**What this task involves:**
The answer must be an exact printing of every record below, with the pictures omitted.

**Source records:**
- - -

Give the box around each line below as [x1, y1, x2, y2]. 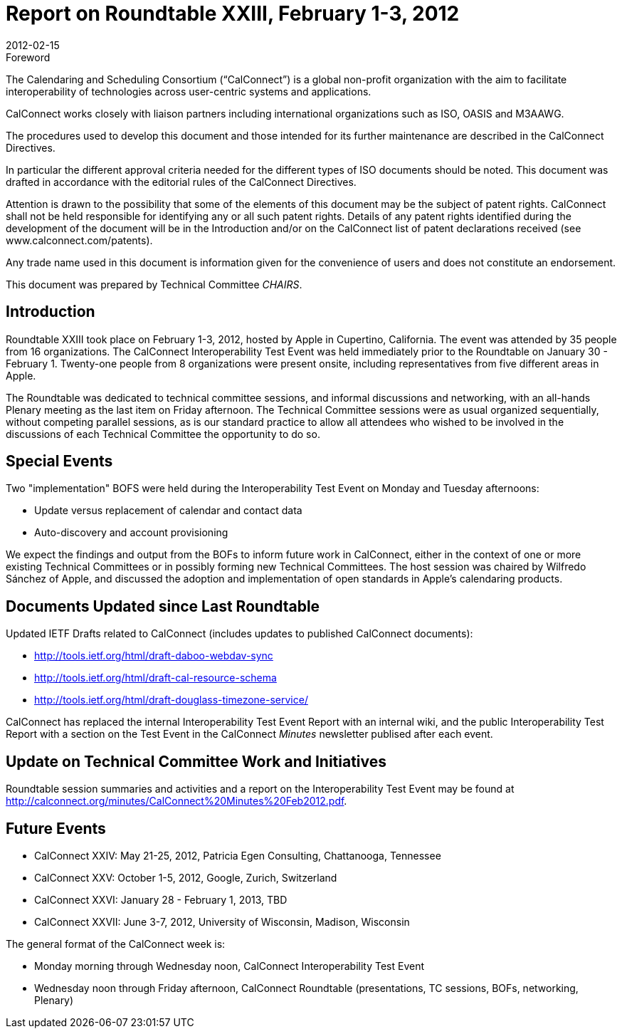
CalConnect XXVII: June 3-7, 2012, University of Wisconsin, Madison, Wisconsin [34, 915, 410, 928]
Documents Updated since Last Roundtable [6, 597, 320, 615]
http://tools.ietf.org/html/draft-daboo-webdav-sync [34, 649, 273, 662]
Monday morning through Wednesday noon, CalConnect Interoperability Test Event [34, 959, 424, 972]
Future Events [6, 819, 106, 837]
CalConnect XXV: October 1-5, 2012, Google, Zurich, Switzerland [34, 871, 337, 884]
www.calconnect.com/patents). [6, 234, 153, 246]
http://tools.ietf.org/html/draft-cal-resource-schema [34, 672, 277, 684]
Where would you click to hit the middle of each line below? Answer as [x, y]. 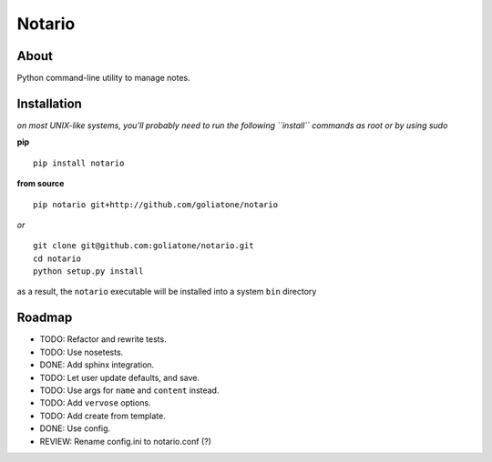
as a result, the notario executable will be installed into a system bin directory [167, 292]
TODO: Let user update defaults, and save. [120, 377]
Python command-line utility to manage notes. [103, 78]
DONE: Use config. [75, 428]
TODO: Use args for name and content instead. [129, 390]
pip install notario [79, 163]
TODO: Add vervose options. [95, 403]
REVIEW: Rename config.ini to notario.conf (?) [125, 441]
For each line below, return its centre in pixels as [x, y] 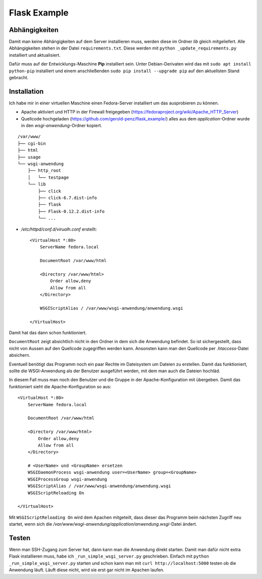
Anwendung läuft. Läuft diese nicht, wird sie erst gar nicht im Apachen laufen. [87, 570]
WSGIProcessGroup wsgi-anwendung [67, 479]
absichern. [20, 355]
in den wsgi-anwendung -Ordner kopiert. [62, 126]
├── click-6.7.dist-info [67, 198]
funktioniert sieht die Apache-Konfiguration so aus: [60, 386]
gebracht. [19, 78]
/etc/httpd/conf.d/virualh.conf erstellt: [59, 229]
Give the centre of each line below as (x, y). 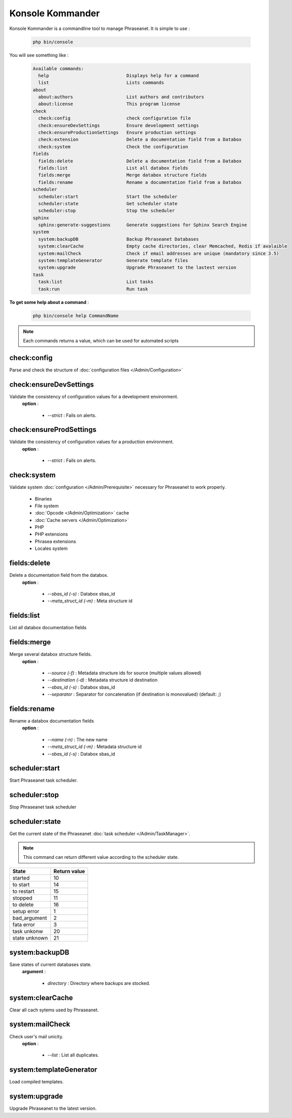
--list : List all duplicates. (73, 1055)
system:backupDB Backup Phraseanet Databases (119, 239)
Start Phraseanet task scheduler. (44, 781)
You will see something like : (39, 55)
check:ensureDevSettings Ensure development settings (119, 125)
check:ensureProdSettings (53, 430)
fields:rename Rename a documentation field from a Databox (140, 182)
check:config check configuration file (115, 118)

- - -

**Completed exercise:**
Give the box around each line below as [x1, y1, x2, y2]. 
CalConnect XXVII: June 3-7, 2012, University of Wisconsin, Madison, Wisconsin [34, 915, 410, 928]
Documents Updated since Last Roundtable [6, 597, 320, 615]
http://tools.ietf.org/html/draft-daboo-webdav-sync [34, 649, 273, 662]
Monday morning through Wednesday noon, CalConnect Interoperability Test Event [34, 959, 424, 972]
Future Events [6, 819, 106, 837]
CalConnect XXV: October 1-5, 2012, Google, Zurich, Switzerland [34, 871, 337, 884]
www.calconnect.com/patents). [6, 234, 153, 246]
http://tools.ietf.org/html/draft-cal-resource-schema [34, 672, 277, 684]
Where would you click to hit the middle of each line below? Answer as [x, y]. 
as a result, the notario executable will be installed into a system bin directory [167, 292]
TODO: Let user update defaults, and save. [120, 377]
Python command-line utility to manage notes. [103, 78]
DONE: Use config. [75, 428]
TODO: Use args for name and content instead. [129, 390]
pip install notario [79, 163]
TODO: Add vervose options. [95, 403]
REVIEW: Rename config.ini to notario.conf (?) [125, 441]
For each line below, return its centre in pixels as [x, y] 
Anwendung läuft. Läuft diese nicht, wird sie erst gar nicht im Apachen laufen. [87, 570]
WSGIProcessGroup wsgi-anwendung [67, 479]
absichern. [20, 355]
in den wsgi-anwendung -Ordner kopiert. [62, 126]
├── click-6.7.dist-info [67, 198]
funktioniert sieht die Apache-Konfiguration so aus: [60, 386]
gebracht. [19, 78]
/etc/httpd/conf.d/virualh.conf erstellt: [59, 229]
Give the centre of each line below as (x, y). 
--list : List all duplicates. (73, 1055)
system:backupDB Backup Phraseanet Databases (119, 239)
Start Phraseanet task scheduler. (44, 781)
You will see something like : (39, 55)
check:ensureDevSettings Ensure development settings (119, 125)
check:ensureProdSettings (53, 430)
fields:rename Rename a documentation field from a Databox (140, 182)
check:config check configuration file (115, 118)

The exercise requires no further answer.